Please repeat every record exactly, leaving out any pictures.

▸ **DATA**:
= = = =

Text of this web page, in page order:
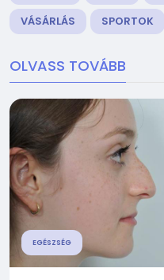
VÁSÁRLÁS
SPORTOK
OLVASS TOVÁBB
EGÉSZSÉG
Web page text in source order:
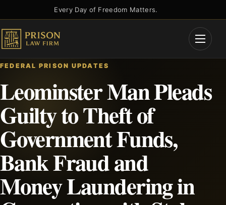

= = = =

▸ **REPLY**:
Text of this web page, in page order:
VÁSÁRLÁS
SPORTOK
OLVASS TOVÁBB
EGÉSZSÉG
Web page text in source order:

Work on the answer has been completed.